Of course, the future is never clear, and I do not possess the gift of prophecy, but if I had to make a prediction as to how this “situation” will progress, this is what I think: The “core issues” of the Peace Process will be settled unilaterally.

Any settlements in which the residents feel themselves to be in personal danger will be abandoned. Many settlements in the Jordan Valley are already being abandoned, not by government order, but by residents who feel their lives are in danger. Meanwhile, settlements in other areas are growing. Those that grow will be defended and retained.

The government has always been hesitant about building walls and fences because it is tantamount to setting a de-facto border. However, the only effective way to deal with terrorist suicide infiltration is to build walls and fences where they cross the most. No prime minister can sacrifice his citizens’ lives in order to be in a better negotiating position, so fences will be built where they must.

Right of Return:
There will be no “Right of Return” for Palestinian refugees into pre-1967 Israel. Israelis aren’t stupid and don’t want to see their state destroyed.

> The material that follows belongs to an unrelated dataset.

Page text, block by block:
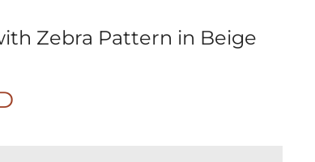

Jerusalem was legally annexed to Israel, and it is an open city, i.e., there are no checkpoints or fences between the Jewish and Arab sections. This ease of access is why so many suicide bombs have gone off in Jerusalem. If suicide bombings get bad enough, the public outcry will be so great that some sort of fence will have to be built. The Arab section will then become the anarchic realm of whatever gangster thug can take control.

The Temple Mount:
The Temple Mount will not be surrendered because, first and foremost, there is nobody to whom it can be surrendered. The Palestinian Authority has essentially disintegrated. Nobody lives on the Temple Mount. Also, the Western Wall is part of the Temple Mount, and Arab worshippers have occasionally stoned and murdered Jewish worshipers there, so it is difficult to imagine a surrender of sovereignty there, if for no other reason than for the sake of the preservation of life.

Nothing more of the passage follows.